Князь знал, как делают «распятие» — приковывают к железной кровати и пропускают электрический ток. Не приведи господь.
— И то верно, — поддержал Семен. — Не стоит. С него и так хватит. Он, вишь, уж не дышит почти. Бросьте
Не оглядываясь, не проверяя, дышит ли Князь, нужна ли ему медицинская помощь, или хотя бы глоток воды, четверо палачей вышли из камеры. Семен на пороге оглянулся. Глаза его встретились с глазами Князя. И дверь закрылась. Послышался скрежет дверного замка.
Князь закрыл глаза и тут же провалился в черную бездну.
Снов он не видел. Ни романтических, приятных, ни страшных кошмаров. Ночь словно вылетела из жизни без остатка. Никаких воспоминаний о ночи не осталось. Утро же началось с криков в коридоре, шума тележки с завтраком, лязга дверных замков.
В этом крыле «ШИЗО» были только одиночки: пять одиночек, шестая «дежурка». Вот и весь коридор.
Судя по тому, что завтрак подавали вскоре после подъема, сейчас было немногим больше пяти утра.
Его поднял окрик:
— Не лежать. Не сидеть.
Оказывается, ни лежать, ни сидеть на бетонном полу было нельзя.
Ночные «гайдамаки», учитывая, что Князь после процедур, не стали требовать от него соблюдения правил внутреннего распорядка. После процедур Семена и его команды мало кто мог бы простоять больше минуты. Но теперь настало утро, и дневные контролеры уже требовали своего.
— Если нарушишь правила, продлим срок в ШИЗО еще на 15 суток.
"Hy, столько я здесь, конечно, не просижу, — не сказал, а подумал Князь. — Либо сегодня, либо никогда. Впрочем, как это у Флеминга: "Никогда не говори «никогда». Тоже верно. Не будем зарекаться".
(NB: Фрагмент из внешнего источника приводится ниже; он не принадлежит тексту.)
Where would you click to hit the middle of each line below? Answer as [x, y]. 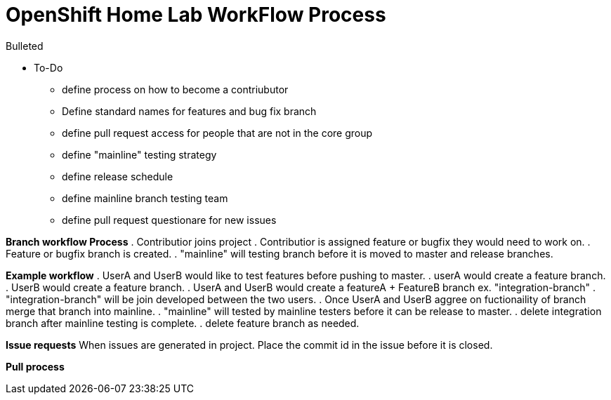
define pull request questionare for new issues [169, 220]
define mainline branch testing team [145, 198]
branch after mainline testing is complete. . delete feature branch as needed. [183, 323]
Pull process [35, 366]
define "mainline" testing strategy [139, 154]
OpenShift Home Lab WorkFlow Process [196, 15]
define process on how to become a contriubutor [175, 89]
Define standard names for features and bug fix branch [189, 111]
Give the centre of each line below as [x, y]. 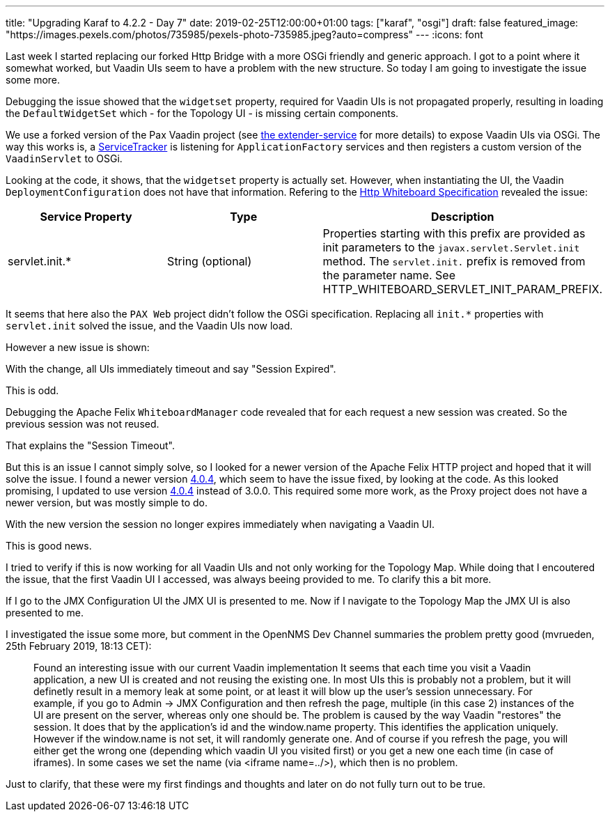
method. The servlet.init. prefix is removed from [454, 261]
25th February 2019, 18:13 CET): [79, 646]
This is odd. [32, 390]
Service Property [86, 217]
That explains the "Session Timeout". [90, 445]
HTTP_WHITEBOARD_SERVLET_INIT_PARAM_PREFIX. [462, 289]
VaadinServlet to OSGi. [64, 158]
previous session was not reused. [83, 424]
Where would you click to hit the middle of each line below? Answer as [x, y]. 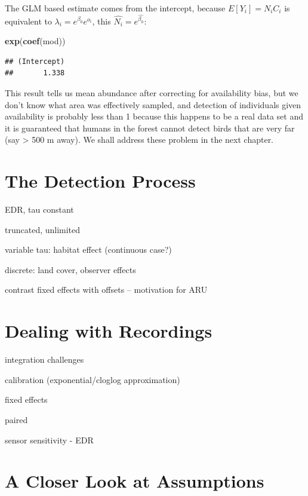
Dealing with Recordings [109, 331]
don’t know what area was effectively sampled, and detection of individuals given [153, 104]
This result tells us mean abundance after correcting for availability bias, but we [152, 92]
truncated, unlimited [43, 229]
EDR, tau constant [39, 209]
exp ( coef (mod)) [35, 41]
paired [16, 419]
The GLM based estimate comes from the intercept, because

Он стоял в центре камеры, на холодном бетонном полу, и ждал, когда в раскрытой узкой амбразуре в дверях появится его «парчушка».
Из разговоров в камерах, в которых он побывал после своей «передислокации» в СИЗО, он знал, как кормят в ШИЗО. Зэки шутили: в «ШИЗО» трехразовое питание — понедельник, среда и пятница, остальные дни разгрузочные. Еще и так говорили: в «ШИЗО» есть дни «летные» и «нелетные».
"Летный" день означал 50 граммов черного хлеба специальной выпечки для «ШИЗО» и кружка кипятка. На обед — 50 граммов сырого рыхлого хлеба и суп с перловой крупой без грамма жира. Суп для «ШИЗО» тоже варился на кухне «СИЗО» отдельно. В подсоленной воде плавали одинокие крупинки или хребтинки неизвестных рыб. На ужин — опять 50 граммов хлеба и кружка кипятка.
"Нелетный" день был покруче. Одна кружка кипятка на день. И все.
Ему повезло: день был «летным».
Однако особо порадоваться этому обстоятельству он не успел. В «амбразуре» появилась алюминиевая кружка с дымящимся кипятком.
— Пей быстро: пять минут на завтрак.
Держать раскаленную от стоградусного кипятка кружку в голых руках было практически невозможно. И, хотя после, пусть и в смягченном варианте, «процедур» горло было сухим как брезентовые штампы пожарного, он сумел сделать лишь три маленьких глотка, обжегших глотку и сделавших жажду еще более мучительной.